Algumas lições já deixadas pela crise

Alexandre Santos*

O mundo ainda atravessa os primeiros momentos de uma crise gigantesca e de duração imprevisível, mas a comoção inicial provocada pela pandemia que lhe deu causa já deixou grandes lições, abrindo caminho para o aperfeiçoamento de muitos setores. Além dos aspectos científicos, onde muitos avanços foram observados, especialmente na área da infectologia - valendo o registro de que estudos realizados em Cuba, na China e nos Estados Unidos indicam o iminente desenvolvimento de vacina para o Covid 19 -, mas, também, em outras áreas, inclusive na economia e na política.

Com efeito, dado o seu caráter geral, a pandemia esclareceu que ninguém está a salvo do coronavírus e, mantida a rotina de sempre, não há como dele se esconder ou escapar. Neste sentido, o vírus é democrático, pois ataca a todos sem distinção.
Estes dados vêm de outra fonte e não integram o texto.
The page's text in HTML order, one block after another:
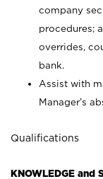
company
procedures;
overrides,
bank.
Assist with
Manager’s
Qualifications
KNOWLEDGE and
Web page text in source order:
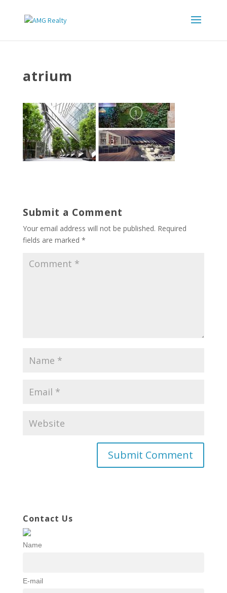
atrium
Submit a Comment
Your email address will not be published. Required
fields are marked *
Contact Us
Name
E-mail
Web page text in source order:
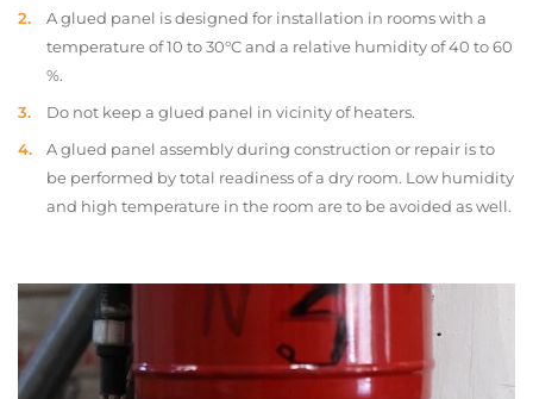
A glued panel is designed for installation in rooms with a
temperature of 10 to 30°C and a relative humidity of 40 to 60
%.
Do not keep a glued panel in vicinity of heaters.
A glued panel assembly during construction or repair is to
be performed by total readiness of a dry room. Low humidity
and high temperature in the room are to be avoided as well.
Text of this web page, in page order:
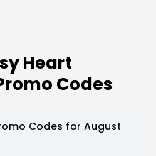
Heart
Codes
Codes for August
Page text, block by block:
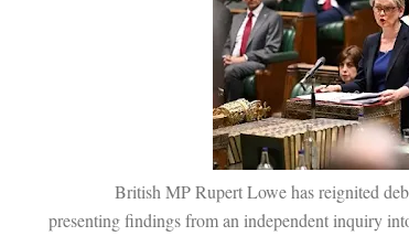
British MP Rupert Lowe has reignited
presenting findings from an independent inquiry
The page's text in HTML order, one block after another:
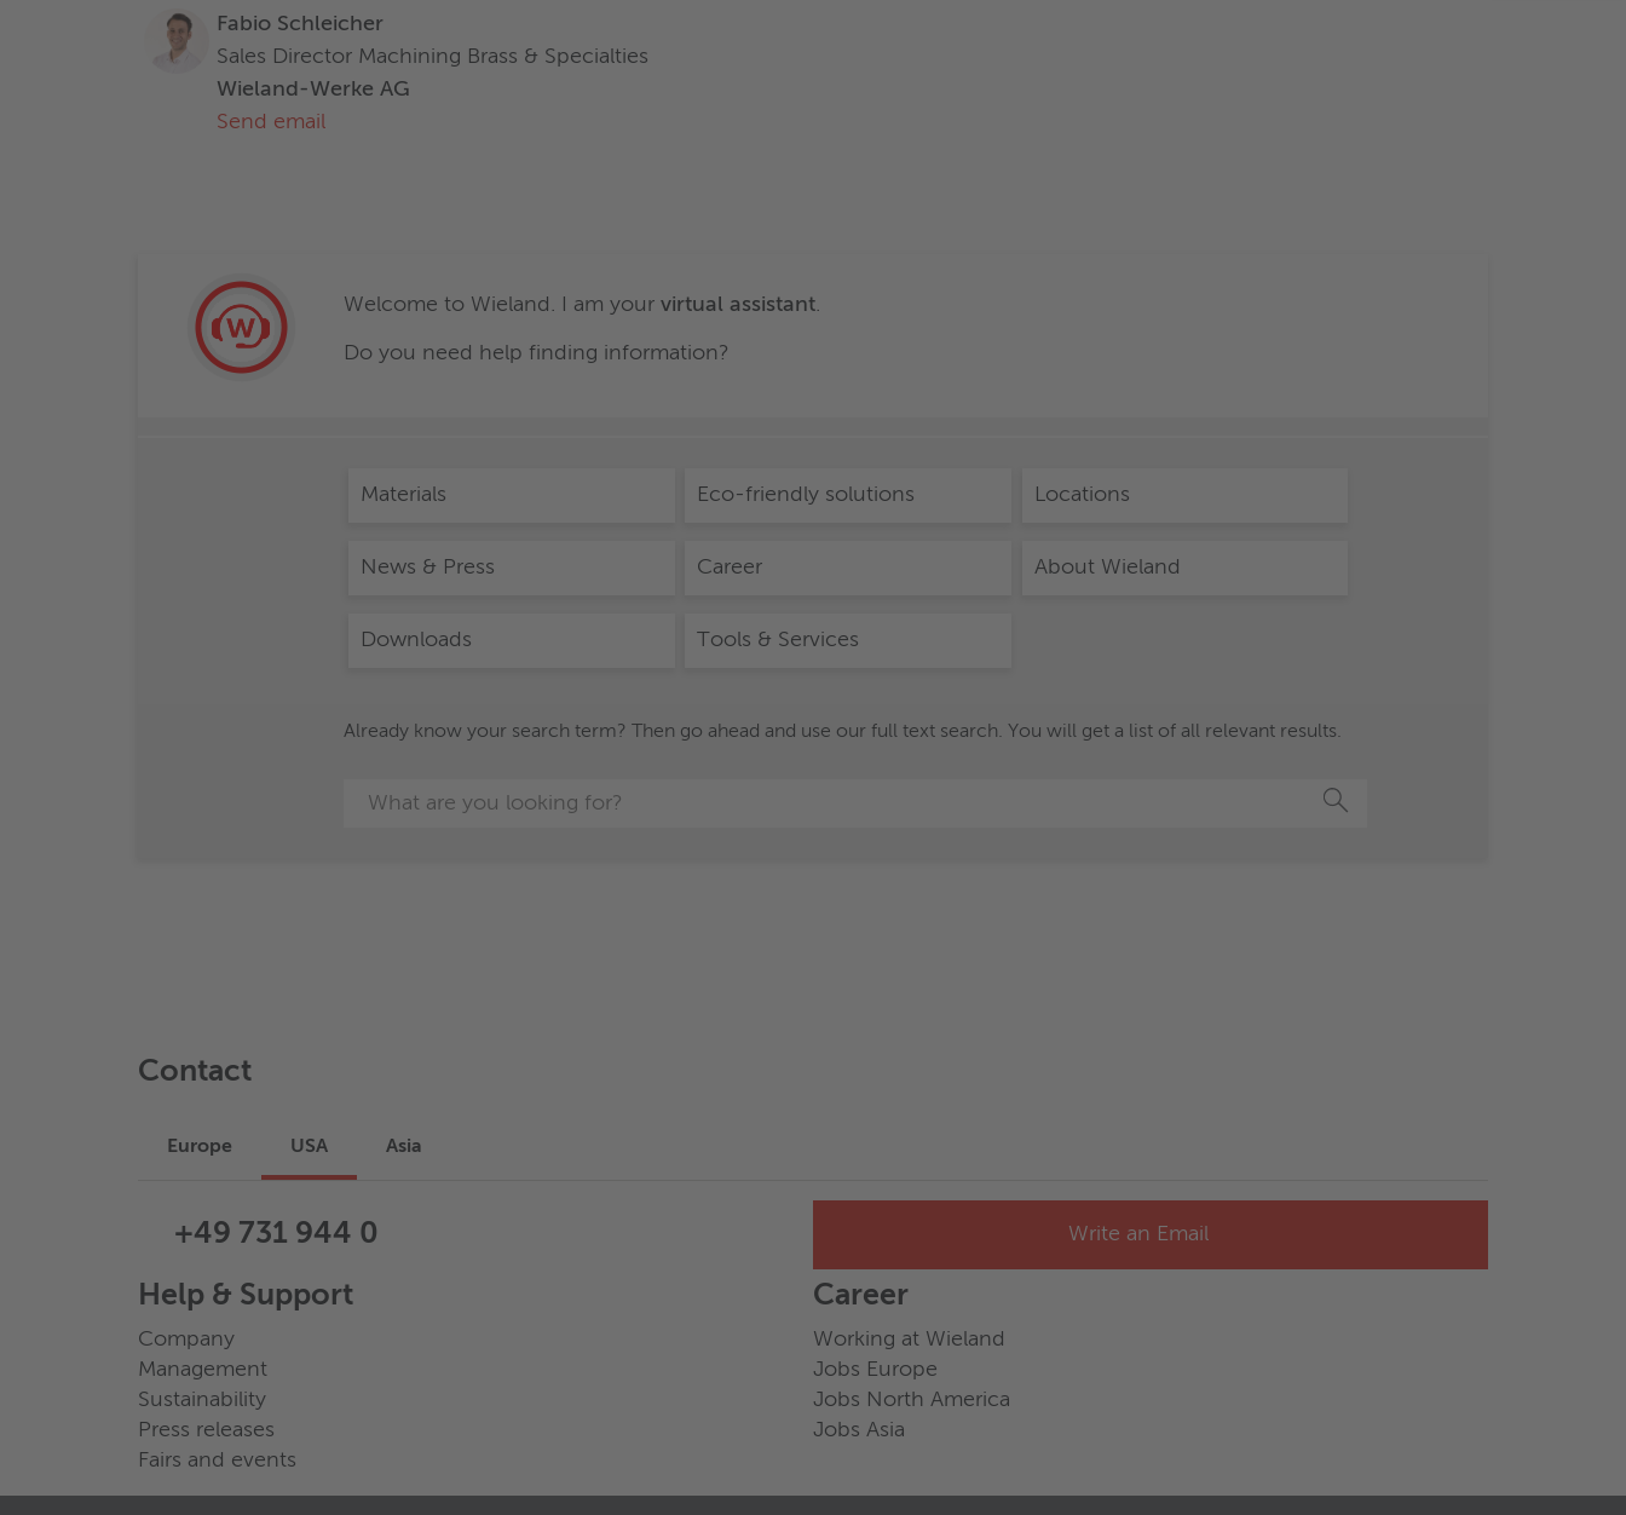
Fabio Schleicher
Sales Director Machining Brass & Specialties
Wieland-Werke AG
Send email
Welcome to Wieland. I am your virtual assistant.
Do you need help finding information?
Materials Eco-friendly solutions Locations
News & Press Career About Wieland
Downloads Tools & Services
Already know your search term? Then go ahead and use our full text search. You will get a list of all relevant results.
Contact
Europe USA Asia
+49 731 944 0 Write an Email
Help & Support
Company
Management
Sustainability
Press releases
Fairs and events
Career
Working at Wieland
Jobs Europe
Jobs North America
Jobs Asia

De fato, ao contrário de desastres localizados, como tsunamis, erupções, enchentes, terremotos, geadas, secas, avalanches, guerras, golpes de Estado, desemprego, convulsões sociais, pobreza, etc., o coronavírus está por toda a parte, sem discriminar vítimas e sem garantir terras seguras para o refúgio de afortunados. Apesar das manipulações criminosas - que, em renitente demonstração de egoísmo, alguns pretendem fazer a sociedade aceitar a morte de muitos como preço razoável 'para salvar a economia' para uns poucos -, a pandemia provocou o recolhimento das pessoas em uma quarentena geral, impensável até dias atrás, colocando a todos em uma espécie de prisão domiciliar, situação que, ao lado da expiação de pecados, possibilita momentos de reflexão e de convívio familiar.
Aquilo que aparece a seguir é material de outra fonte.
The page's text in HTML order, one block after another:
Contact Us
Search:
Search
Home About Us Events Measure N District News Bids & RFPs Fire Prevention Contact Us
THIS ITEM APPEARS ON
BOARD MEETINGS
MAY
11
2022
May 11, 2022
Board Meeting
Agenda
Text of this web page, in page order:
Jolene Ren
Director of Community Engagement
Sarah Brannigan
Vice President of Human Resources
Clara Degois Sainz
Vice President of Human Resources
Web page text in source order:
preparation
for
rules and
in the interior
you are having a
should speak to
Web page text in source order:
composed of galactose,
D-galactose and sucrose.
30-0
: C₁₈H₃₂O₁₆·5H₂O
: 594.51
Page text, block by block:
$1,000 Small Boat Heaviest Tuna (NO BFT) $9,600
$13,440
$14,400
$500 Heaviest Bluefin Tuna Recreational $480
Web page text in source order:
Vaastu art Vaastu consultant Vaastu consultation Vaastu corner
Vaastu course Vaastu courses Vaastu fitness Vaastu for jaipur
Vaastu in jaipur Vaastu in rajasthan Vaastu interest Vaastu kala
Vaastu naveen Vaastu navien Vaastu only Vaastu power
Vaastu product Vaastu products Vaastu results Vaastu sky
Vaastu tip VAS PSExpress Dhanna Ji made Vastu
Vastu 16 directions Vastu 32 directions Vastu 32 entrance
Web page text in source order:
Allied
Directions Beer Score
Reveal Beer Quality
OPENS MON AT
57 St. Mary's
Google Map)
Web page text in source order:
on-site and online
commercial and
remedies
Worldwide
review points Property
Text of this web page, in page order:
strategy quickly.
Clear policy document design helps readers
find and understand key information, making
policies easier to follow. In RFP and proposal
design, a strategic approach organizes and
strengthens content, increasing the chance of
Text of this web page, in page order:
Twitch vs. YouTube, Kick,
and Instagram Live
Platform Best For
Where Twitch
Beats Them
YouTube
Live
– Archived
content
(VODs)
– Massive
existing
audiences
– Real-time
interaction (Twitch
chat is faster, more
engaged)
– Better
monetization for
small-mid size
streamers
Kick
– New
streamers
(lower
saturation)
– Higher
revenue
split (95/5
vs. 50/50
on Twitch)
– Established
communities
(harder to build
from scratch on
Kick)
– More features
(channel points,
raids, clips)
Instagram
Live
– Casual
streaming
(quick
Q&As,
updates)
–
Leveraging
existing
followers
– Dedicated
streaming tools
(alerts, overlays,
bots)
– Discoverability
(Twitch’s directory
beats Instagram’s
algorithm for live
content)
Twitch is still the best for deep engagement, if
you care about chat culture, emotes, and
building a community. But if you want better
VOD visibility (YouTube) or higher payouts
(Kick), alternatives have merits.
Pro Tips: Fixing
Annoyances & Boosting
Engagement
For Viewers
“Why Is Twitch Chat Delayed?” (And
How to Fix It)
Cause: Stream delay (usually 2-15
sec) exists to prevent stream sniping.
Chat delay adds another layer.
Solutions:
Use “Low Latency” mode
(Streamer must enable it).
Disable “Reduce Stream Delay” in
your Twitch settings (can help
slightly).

Entre as muitas lições já ensinadas pela pandemia de coronavírus e mazelas dela decorrentes, se destaca o reconhecimento pelos governos, tanto da esquerda como da direita, que só o Estado é dotado de poder e recursos capazes de enfrentar grandes crises. Aliás, logo nos primeiros momentos, ficou clara a inépcia da iniciativa privada para este tipo de situação, em eloquentes testemunhos contra o Estado Mínimo. Governos conservadores, como o do Reino Unido e dos Estados Unidos, por exemplo, interviram na rede privada de saúde, modificaram leis para permitir investimentos, usaram o poder de polícia para impor quarentenas e redirecionaram a atividade de fábricas para a produção de equipamentos e insumos médicos.
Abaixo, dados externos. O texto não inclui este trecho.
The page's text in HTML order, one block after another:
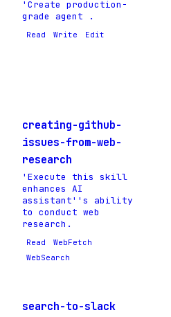
'Create production-
grade agent .
Read Write Edit
creating-github-
issues-from-web-
research
'Execute this skill
enhances AI
assistant''s ability
to conduct web
research.
Read
WebFetch
WebSearch
search-to-slack
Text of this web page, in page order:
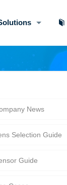
News
Selection Guide
Guide
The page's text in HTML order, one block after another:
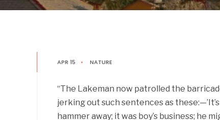
APR 15 • NATURE
“The Lakeman now patrolled the
jerking out such sentences as
hammer away; it was boy’s business; he
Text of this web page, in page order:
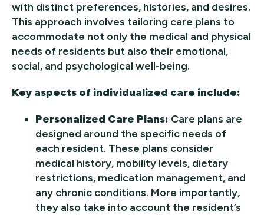
with distinct preferences, histories, and desires.
This approach involves tailoring care plans to
accommodate not only the medical and physical
needs of residents but also their emotional,
social, and psychological well-being.
Key aspects of individualized care include:
Personalized Care Plans: Care plans are
designed around the specific needs of
each resident. These plans consider
medical history, mobility levels, dietary
restrictions, medication management, and
any chronic conditions. More importantly,
they also take into account the resident’s
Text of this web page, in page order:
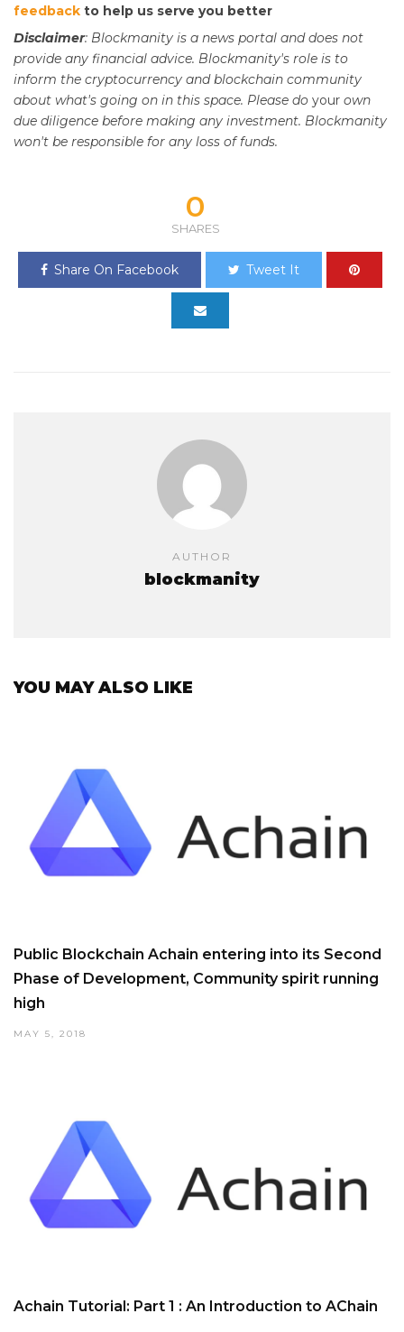
feedback to help us serve you better
Disclaimer: Blockmanity is a news portal and does not
provide any financial advice. Blockmanity's role is to
inform the cryptocurrency and blockchain community
about what's going on in this space. Please do your own
due diligence before making any investment. Blockmanity
won't be responsible for any loss of funds.
0
SHARES
Share On Facebook Tweet It
AUTHOR
blockmanity
YOU MAY ALSO LIKE
Public Blockchain Achain entering into its Second
Phase of Development, Community spirit running
high
MAY 5, 2018
Achain Tutorial: Part 1 : An Introduction to AChain
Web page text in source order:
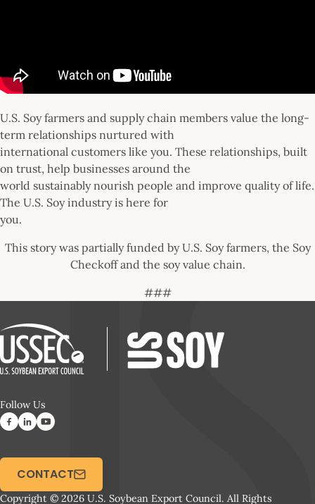
U.S. Soy farmers and supply chain members value the long-
term relationships nurtured with
international customers like you. These relationships, built
on trust, help businesses around the
world sustainably nourish people and improve quality of life.
The U.S. Soy industry is here for
you.
This story was partially funded by U.S. Soy farmers, the Soy
Checkoff and the soy value chain.
###
Follow Us
Copyright © 2026 U.S. Soybean Export Council. All Rights
CONTACT
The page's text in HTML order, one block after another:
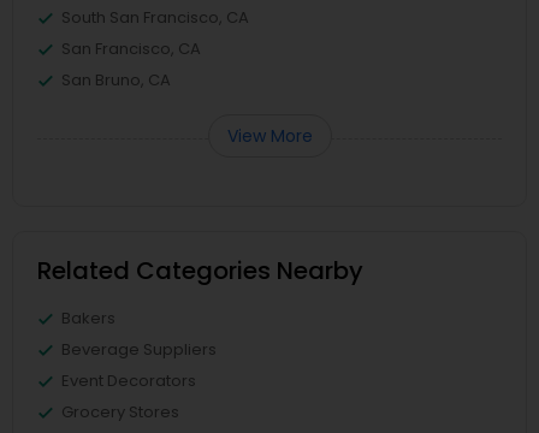
South San Francisco, CA
San Francisco, CA
San Bruno, CA
View More
Related Categories Nearby
Bakers
Beverage Suppliers
Event Decorators
Grocery Stores
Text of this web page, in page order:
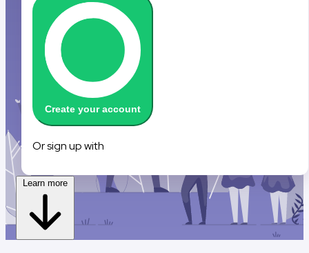
Create your account
Or sign up with
Learn more
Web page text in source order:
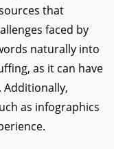
that
faced by
naturally into
as it can have
Additionally,
as infographics
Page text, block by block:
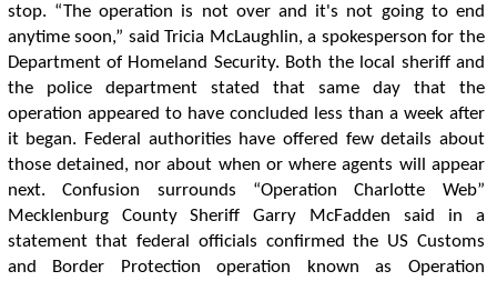
stop. “The operation is not over and it's not going to end
anytime soon,” said Tricia McLaughlin, a spokesperson for the
Department of Homeland Security. Both the local sheriff and
the police department stated that same day that the
operation appeared to have concluded less than a week after
it began. Federal authorities have offered few details about
those detained, nor about when or where agents will appear
next. Confusion surrounds “Operation Charlotte Web”
Mecklenburg County Sheriff Garry McFadden said in a
statement that federal officials confirmed the US Customs
and Border Protection operation known as Operation

Se por um lado, a introdução da renda mínima, estabelecida por muitos governos em paralelo com a imposição do 'distanciamento social' como técnica de evitar a propagação do vírus, reitera a importância de mecanismos que garantem o sustento das pessoas empobrecidas e, ao mesmo tempo, [garantem] o funcionamento da economia; de outro [lado], o meteórico surgimento de sofisticados hospitais de campanha para o atendimento das populações infectadas mostra o preparo da Engenharia para resolver problemas, retirando, assim, razões para a persistência de outros [problemas] mais simples, como, por exemplo, o déficit habitacional.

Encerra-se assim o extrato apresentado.